┌──
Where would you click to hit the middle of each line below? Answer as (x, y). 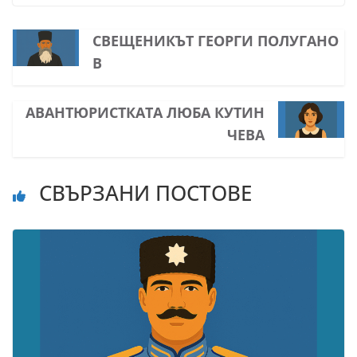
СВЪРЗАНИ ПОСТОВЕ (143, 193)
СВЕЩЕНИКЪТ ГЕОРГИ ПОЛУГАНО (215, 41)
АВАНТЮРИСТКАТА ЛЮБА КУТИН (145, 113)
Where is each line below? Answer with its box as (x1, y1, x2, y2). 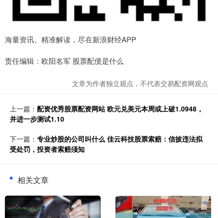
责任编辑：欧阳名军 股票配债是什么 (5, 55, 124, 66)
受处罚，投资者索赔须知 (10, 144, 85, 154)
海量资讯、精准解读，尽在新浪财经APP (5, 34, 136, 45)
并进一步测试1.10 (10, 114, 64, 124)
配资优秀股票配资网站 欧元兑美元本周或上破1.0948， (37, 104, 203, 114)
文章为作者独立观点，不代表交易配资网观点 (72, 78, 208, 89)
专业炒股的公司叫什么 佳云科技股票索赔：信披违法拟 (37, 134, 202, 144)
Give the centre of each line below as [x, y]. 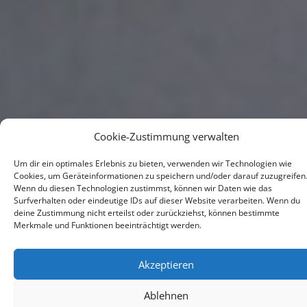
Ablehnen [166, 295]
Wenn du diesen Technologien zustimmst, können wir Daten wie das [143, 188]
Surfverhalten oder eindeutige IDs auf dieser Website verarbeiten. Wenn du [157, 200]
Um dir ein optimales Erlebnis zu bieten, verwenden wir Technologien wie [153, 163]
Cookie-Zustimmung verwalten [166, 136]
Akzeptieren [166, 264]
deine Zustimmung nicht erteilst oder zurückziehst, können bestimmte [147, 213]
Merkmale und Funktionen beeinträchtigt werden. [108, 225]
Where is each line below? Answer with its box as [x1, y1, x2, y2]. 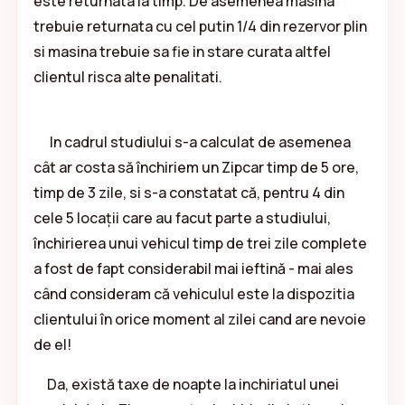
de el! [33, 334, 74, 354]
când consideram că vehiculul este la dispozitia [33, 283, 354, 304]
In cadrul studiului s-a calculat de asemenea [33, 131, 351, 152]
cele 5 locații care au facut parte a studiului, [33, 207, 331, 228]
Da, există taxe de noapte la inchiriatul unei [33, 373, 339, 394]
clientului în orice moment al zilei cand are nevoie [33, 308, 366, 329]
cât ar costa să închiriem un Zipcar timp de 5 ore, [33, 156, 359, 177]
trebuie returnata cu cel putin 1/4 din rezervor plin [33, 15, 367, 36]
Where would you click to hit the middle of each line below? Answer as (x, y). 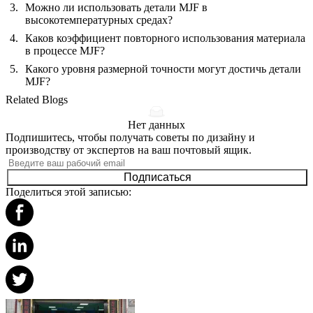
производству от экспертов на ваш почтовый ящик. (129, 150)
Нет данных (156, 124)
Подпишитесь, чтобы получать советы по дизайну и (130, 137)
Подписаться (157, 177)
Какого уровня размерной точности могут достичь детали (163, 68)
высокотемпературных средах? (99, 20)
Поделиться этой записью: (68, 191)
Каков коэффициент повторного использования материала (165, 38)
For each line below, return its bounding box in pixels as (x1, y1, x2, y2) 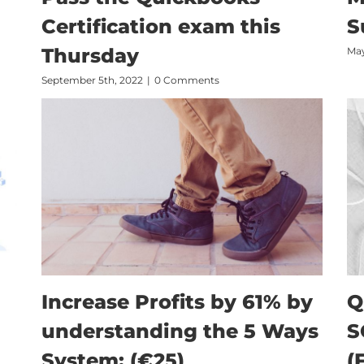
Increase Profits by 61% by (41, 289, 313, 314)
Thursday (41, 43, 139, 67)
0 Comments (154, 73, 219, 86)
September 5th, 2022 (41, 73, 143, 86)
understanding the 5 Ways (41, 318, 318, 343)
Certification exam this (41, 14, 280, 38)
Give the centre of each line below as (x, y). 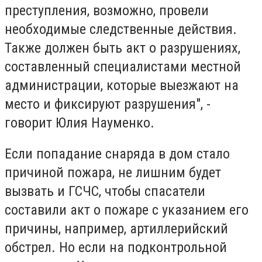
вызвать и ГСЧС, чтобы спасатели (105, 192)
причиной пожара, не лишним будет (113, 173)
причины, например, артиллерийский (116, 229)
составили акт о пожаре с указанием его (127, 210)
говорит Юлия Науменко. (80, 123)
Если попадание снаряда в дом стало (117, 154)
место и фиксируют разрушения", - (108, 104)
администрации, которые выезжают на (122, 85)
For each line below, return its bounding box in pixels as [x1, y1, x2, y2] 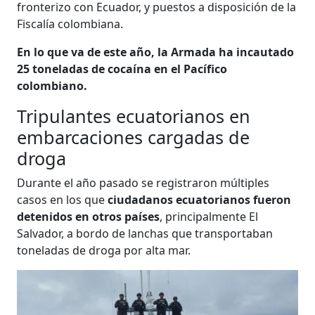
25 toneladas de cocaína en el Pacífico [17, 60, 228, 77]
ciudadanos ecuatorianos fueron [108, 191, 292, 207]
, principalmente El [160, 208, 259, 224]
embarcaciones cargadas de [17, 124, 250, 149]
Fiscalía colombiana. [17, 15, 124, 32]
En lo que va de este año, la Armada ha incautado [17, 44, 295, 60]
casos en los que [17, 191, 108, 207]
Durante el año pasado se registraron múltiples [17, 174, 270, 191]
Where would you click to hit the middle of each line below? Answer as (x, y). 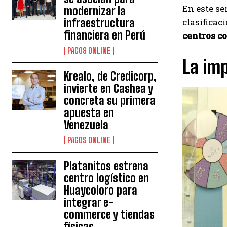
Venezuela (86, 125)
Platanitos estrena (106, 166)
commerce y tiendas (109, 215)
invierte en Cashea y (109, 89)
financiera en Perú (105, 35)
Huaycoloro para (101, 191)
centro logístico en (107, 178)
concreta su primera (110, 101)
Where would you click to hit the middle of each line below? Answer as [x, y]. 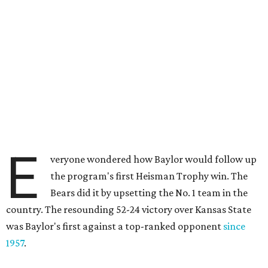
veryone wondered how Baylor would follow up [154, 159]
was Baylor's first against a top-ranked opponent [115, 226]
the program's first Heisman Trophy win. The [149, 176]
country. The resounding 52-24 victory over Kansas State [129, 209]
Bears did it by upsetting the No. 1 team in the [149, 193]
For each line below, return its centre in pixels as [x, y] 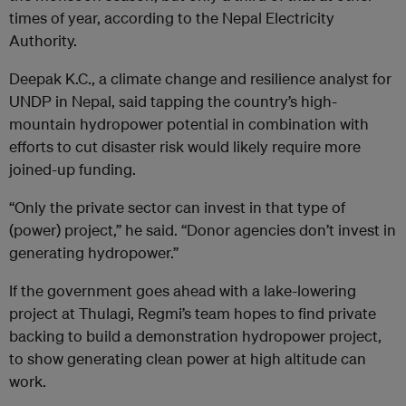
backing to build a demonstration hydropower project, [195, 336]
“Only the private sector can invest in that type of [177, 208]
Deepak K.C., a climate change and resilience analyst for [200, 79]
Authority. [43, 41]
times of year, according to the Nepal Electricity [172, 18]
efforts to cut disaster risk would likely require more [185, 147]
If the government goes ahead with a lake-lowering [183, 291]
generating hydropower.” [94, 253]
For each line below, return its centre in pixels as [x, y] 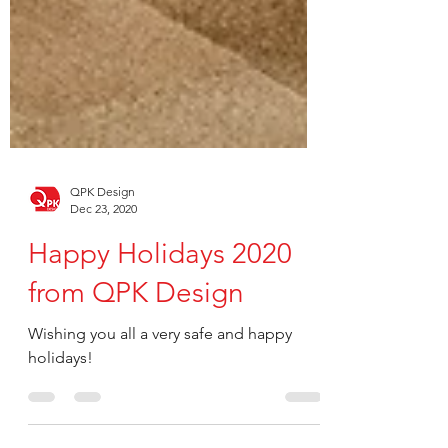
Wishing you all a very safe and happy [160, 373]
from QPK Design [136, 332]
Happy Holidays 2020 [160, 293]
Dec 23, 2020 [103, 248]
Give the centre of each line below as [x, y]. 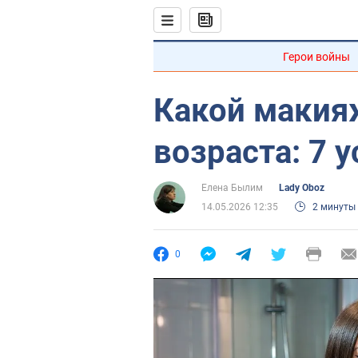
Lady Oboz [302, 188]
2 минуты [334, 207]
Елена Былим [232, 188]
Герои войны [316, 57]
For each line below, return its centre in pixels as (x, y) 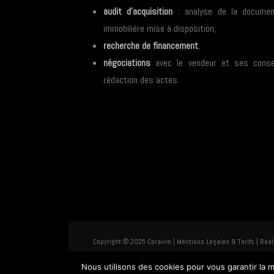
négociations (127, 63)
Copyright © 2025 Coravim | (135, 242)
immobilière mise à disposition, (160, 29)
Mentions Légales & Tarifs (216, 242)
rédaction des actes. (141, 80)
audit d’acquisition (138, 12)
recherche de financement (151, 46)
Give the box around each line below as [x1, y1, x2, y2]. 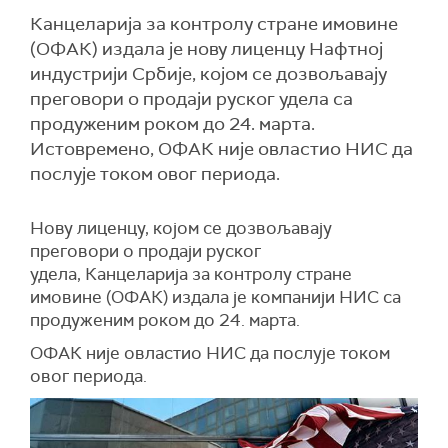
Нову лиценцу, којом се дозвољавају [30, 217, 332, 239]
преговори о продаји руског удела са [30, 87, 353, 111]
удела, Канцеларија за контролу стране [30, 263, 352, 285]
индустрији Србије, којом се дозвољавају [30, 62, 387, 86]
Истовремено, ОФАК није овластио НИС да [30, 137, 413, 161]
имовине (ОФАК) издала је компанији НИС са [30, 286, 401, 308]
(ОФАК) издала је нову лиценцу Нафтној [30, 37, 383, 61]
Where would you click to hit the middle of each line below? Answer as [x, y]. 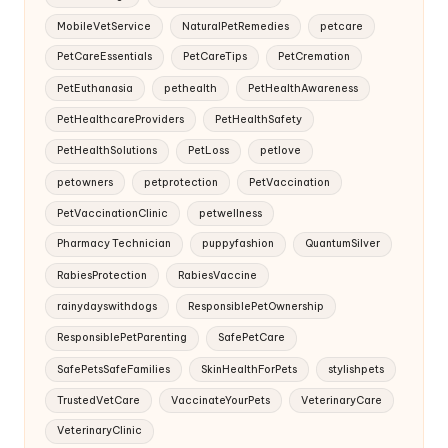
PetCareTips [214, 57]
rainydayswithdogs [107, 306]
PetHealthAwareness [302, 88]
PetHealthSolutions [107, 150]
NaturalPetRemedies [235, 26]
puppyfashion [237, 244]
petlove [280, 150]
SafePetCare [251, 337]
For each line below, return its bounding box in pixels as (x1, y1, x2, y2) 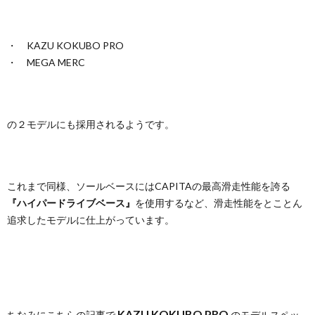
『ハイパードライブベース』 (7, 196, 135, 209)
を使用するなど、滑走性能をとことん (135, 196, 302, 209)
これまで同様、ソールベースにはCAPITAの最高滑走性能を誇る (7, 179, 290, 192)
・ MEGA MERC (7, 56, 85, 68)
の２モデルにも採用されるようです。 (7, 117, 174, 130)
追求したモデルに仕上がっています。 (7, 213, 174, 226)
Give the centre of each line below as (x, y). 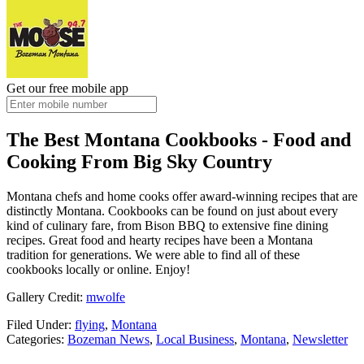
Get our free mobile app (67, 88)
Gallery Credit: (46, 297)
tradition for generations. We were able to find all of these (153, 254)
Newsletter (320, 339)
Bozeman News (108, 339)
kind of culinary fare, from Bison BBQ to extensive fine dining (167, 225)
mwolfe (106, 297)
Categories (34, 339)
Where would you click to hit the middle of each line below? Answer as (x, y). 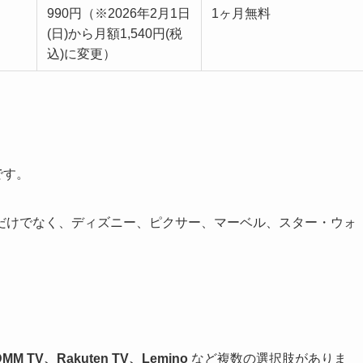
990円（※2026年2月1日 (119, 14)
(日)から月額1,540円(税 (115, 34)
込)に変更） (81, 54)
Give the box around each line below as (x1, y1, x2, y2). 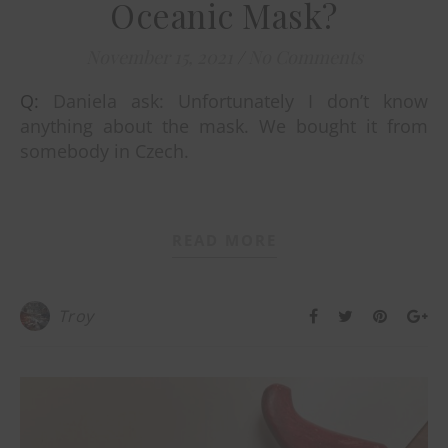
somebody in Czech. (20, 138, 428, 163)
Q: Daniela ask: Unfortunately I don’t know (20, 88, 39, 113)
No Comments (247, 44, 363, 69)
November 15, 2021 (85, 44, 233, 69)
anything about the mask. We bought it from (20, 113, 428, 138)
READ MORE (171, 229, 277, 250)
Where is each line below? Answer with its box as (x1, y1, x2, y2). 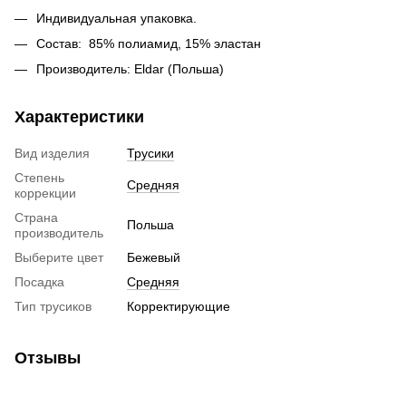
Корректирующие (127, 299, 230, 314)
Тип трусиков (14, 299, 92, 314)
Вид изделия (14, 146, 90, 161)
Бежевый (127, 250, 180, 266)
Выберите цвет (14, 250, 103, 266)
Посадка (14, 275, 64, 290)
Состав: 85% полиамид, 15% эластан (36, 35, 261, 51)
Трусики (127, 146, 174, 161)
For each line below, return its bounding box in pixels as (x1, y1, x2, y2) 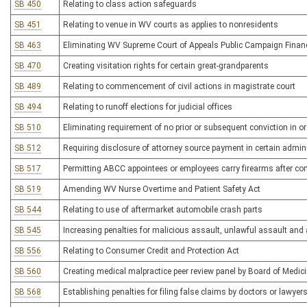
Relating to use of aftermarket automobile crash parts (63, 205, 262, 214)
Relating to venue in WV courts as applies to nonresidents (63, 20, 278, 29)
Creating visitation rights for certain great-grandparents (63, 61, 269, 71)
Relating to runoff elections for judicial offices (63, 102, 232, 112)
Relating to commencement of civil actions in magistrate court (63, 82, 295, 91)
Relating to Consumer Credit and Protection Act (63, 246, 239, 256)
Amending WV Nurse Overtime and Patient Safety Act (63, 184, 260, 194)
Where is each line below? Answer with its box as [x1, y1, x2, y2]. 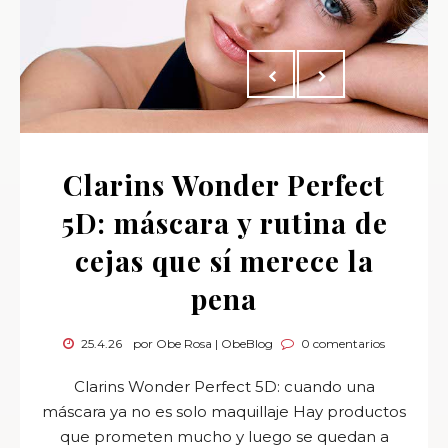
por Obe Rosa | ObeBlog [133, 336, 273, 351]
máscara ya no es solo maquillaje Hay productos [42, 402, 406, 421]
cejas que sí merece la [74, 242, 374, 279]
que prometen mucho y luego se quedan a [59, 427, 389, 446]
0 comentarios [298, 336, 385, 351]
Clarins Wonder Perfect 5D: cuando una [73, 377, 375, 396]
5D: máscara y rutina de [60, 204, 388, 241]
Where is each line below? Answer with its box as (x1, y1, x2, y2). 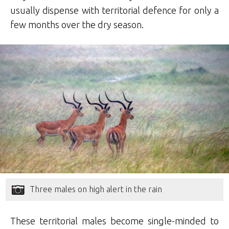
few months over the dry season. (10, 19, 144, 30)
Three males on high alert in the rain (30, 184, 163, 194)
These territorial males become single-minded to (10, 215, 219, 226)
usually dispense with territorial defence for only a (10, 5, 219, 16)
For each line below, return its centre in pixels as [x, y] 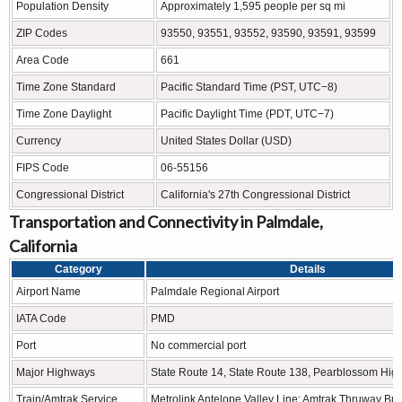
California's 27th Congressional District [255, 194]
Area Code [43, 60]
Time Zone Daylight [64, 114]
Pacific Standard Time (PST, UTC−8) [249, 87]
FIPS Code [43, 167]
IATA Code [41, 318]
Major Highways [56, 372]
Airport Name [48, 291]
└──
Work required: Reproduce, word for word, only the lines in the records above from the line with "Wenn du diesen" through the line with "место и фиксируют", including both ends; omit the pictures.

Response to the exercise:
Wenn du diesen Technologien zustimmst, können wir Daten wie das [143, 188]
Surfverhalten oder eindeutige IDs auf dieser Website verarbeiten. Wenn du [157, 200]
Um dir ein optimales Erlebnis zu bieten, verwenden wir Technologien wie [153, 163]
Cookie-Zustimmung verwalten [166, 136]
Akzeptieren [166, 264]
deine Zustimmung nicht erteilst oder zurückziehst, können bestimmte [147, 213]
Merkmale und Funktionen beeinträchtigt werden. [108, 225]
Where is each line below? Answer with its box as [x1, y1, x2, y2]. 
de el! [33, 334, 74, 354]
când consideram că vehiculul este la dispozitia [33, 283, 354, 304]
In cadrul studiului s-a calculat de asemenea [33, 131, 351, 152]
cele 5 locații care au facut parte a studiului, [33, 207, 331, 228]
Da, există taxe de noapte la inchiriatul unei [33, 373, 339, 394]
clientului în orice moment al zilei cand are nevoie [33, 308, 366, 329]
cât ar costa să închiriem un Zipcar timp de 5 ore, [33, 156, 359, 177]
trebuie returnata cu cel putin 1/4 din rezervor plin [33, 15, 367, 36]
Where would you click to hit the middle of each line below? Answer as (x, y). 
производству от экспертов на ваш почтовый ящик. (129, 150)
Нет данных (156, 124)
Подпишитесь, чтобы получать советы по дизайну и (130, 137)
Подписаться (157, 177)
Какого уровня размерной точности могут достичь детали (163, 68)
высокотемпературных средах? (99, 20)
Поделиться этой записью: (68, 191)
Каков коэффициент повторного использования материала (165, 38)
For each line below, return its bounding box in pixels as (x1, y1, x2, y2) 
Increase Profits by 61% by (41, 289, 313, 314)
Thursday (41, 43, 139, 67)
0 Comments (154, 73, 219, 86)
September 5th, 2022 (41, 73, 143, 86)
understanding the 5 Ways (41, 318, 318, 343)
Certification exam this (41, 14, 280, 38)
Give the centre of each line below as (x, y). 
вызвать и ГСЧС, чтобы спасатели (105, 192)
причиной пожара, не лишним будет (113, 173)
причины, например, артиллерийский (116, 229)
составили акт о пожаре с указанием его (127, 210)
говорит Юлия Науменко. (80, 123)
Если попадание снаряда в дом стало (117, 154)
место и фиксируют разрушения", - (108, 104)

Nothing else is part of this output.